At 4.9 times enterprise value to EBITDA, dividend yield of 5.9%, Star Gas Partners, L.P. represents very good value at these prices. I do not want to repeat some of the facts mentioned in previous write-ups but you can find them here in VIC. I am writing the recent major pieces of information that have come since the last write-up in 2010.
The company is coming out of a series of positive events.
Recent quarter results
In the most recent quarter, SGU's financials improved in many fronts. It posted net income of $19.2 million or $9.5 million more than the prior year. Adjusted EBITDA increased by 4.9 million to 35.8 million. Volume increased by 6.6 million gallons or 6.8%. The improvement is good, even after considering the impact from acquisitions, 5.5% colder temperatures and a return to more normal consumption patterns by customers impacted by Sandy last year.

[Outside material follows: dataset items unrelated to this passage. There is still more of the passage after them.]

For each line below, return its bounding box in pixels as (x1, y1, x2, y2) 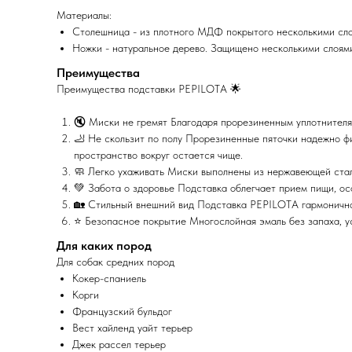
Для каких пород (57, 238, 152, 254)
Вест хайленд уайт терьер (72, 321, 192, 335)
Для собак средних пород (57, 255, 174, 269)
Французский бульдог (72, 305, 172, 318)
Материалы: (57, 9, 112, 22)
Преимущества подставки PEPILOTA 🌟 (57, 82, 241, 96)
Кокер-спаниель (72, 272, 146, 285)
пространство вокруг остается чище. (74, 148, 243, 162)
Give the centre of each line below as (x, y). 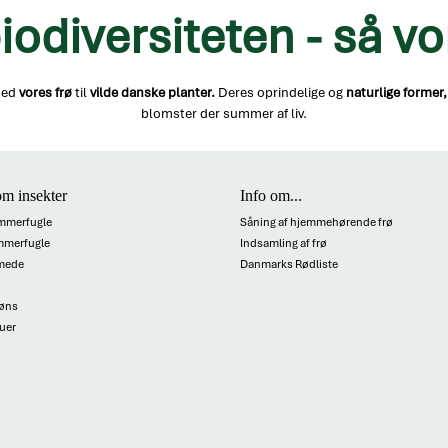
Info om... (271, 195)
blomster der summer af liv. (224, 114)
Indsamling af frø (284, 242)
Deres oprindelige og (280, 93)
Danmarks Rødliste (289, 263)
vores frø (45, 93)
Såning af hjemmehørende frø (317, 221)
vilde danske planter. (152, 93)
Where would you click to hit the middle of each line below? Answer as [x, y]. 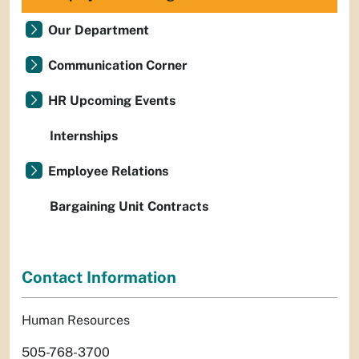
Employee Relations [108, 171]
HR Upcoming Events [112, 101]
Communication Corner [118, 65]
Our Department [99, 30]
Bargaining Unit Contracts [129, 206]
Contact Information [99, 278]
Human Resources [76, 321]
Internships [84, 136]

Customer growth for the first time in many years
Customer metrics improved. For the first time in several years, customer churn was positive, i.e. there was positive customer growth. During the quarter just ended, SGU actually grew its customer base by some 3,100 accounts or nearly 1%. Management attributed this positive result to the positive impression customers felt from SGU's response to Sandy last year as well as this year as the cold came in. SGU's customer service and delivery of services retained customers and attracted other companies' customers as competitors falter.

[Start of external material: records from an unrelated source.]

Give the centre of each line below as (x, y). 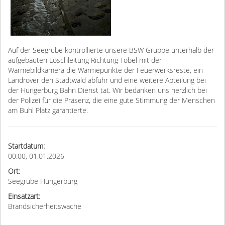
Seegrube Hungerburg (43, 182)
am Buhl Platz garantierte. (48, 111)
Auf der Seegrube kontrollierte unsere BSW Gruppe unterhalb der (111, 50)
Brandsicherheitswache (45, 207)
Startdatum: (26, 146)
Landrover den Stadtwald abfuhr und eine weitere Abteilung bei (107, 81)
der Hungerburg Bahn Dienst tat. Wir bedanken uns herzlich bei (107, 91)
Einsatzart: (24, 197)
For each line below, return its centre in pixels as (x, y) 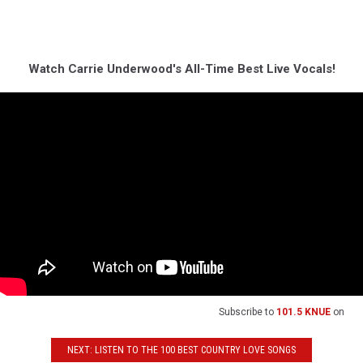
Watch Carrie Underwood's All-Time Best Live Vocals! (181, 68)
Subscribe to (248, 312)
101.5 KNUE (303, 312)
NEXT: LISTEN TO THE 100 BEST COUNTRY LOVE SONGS (181, 350)
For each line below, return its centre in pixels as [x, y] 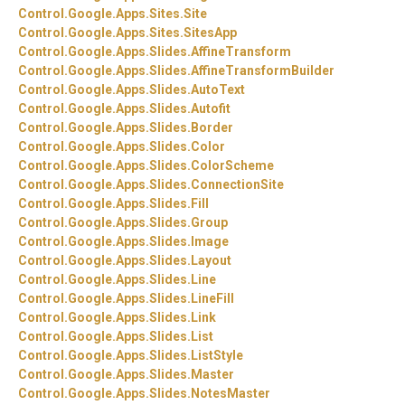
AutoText [218, 90]
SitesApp [210, 33]
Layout [211, 261]
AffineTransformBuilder [263, 71]
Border [212, 128]
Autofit [211, 109]
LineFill [212, 299]
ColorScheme [232, 166]
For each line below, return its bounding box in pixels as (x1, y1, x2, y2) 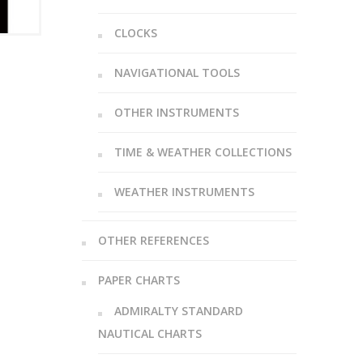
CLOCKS (113, 25, 157, 41)
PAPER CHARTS (97, 272, 180, 288)
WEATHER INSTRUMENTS (113, 184, 254, 199)
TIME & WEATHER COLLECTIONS (113, 144, 292, 160)
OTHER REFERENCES (97, 233, 209, 248)
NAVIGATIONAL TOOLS (113, 65, 240, 80)
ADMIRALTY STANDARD (113, 303, 243, 318)
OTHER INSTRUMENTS (113, 105, 239, 120)
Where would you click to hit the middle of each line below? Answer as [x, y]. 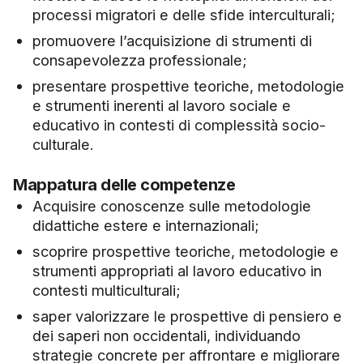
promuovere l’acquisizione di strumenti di [172, 41]
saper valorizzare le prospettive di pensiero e [187, 316]
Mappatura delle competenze [124, 185]
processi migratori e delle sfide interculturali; [184, 15]
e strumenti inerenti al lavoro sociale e [162, 106]
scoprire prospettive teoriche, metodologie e [186, 252]
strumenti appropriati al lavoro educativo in [177, 271]
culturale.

Acquisition of Griffith should be sizable and accretive
SGU is acquiring Griffith, which gives SGU three things.
1) substantial annual normalized ebitda of $13-$14 million, this represents almost 15% of the EBITDA
2) complimentary business from customers in geographic areas that feel the gap between New York Maryland Virginia and North Carolina.
3) savings from legal, professional, accounting should be accretive
SGU is buying Griffith Energy Services, Inc. ("Griffith") of Columbia, Maryland from Central Hudson Enterprises Corporation. Griffith services customers in Virginia, West Virginia, Delaware, the District of Columbia, Maryland, and Pennsylvania. SGU is acquiring Griffith, one of the 12 companies targeted by SGU in several years, at 5.1 times EBITDA plus working capital. (At today's stock prices you can buy SGU at 4.8 times EBITDA, not to mention that SGU is public and a liquid investment.)
Prior to this acquisition, SGU operated in New York, Maryland, Virginia and North Carolina. Griffith's geographic locations will fill the gap between the Northeast and North Carolina. The synergies from efficiency of delivering the services in these gaps, plus the savings in legal, accounting and professional expenses, should provide some growth to the EBITDA in addition to the simple sum of Griffith's existing 13-14 million to SGU's current 95 million of EBITDA.
On February 10, 2014, CEO Steven Goldman bought 2,000 shares of SGU at 5.6 per share for total amount of $11,200. Steven Goldman's compensation in 2013 includes a salary of $321,000 and $372,000 in other compensation. As they say managements sell stock for a lot of reasons but buy stocks usually because they think the stock is going up. (The only exception, I have seen, is when management is promoting the stock for a fund raise. In this case, I do not see a fundraising in the near future)
Cheap compared to comps
There are no other public heating oil distributors and the best comps for SGU are the propane distributors APU, FGP and SPH. Comps trade at 8 to 12 times EBITDA multiple.
SGU is no stranger to old members of VIC. Prior to the current management, SGU was mismanaged and went from a yield play to a distressed play. Since then the current management has demonstrated a record of shareholder friendly policies, and common sense management through share buybacks and disciplined acquisition strategy.
SGU has reduced outstanding shares from 75 million to 58 million from 2009 to 2013 through share repurchases
Disciplined acquisition strategy
Well they are constantly talking to potential sellers, SGU has demonstrated discipline. SGU's last acquisition before Griffith was in 2010. In the most recent quarterly call, management gave color to their acquisition strategy. My subjective view of management is they are disciplined buyers.
I do not hold a position with the issuer such as employment, directorship, or consultancy.
Neither I nor others I advise hold a material investment in the issuer's securities.
- Accretive Acquisition at a valuation lower than you are buying SGU at today's prices.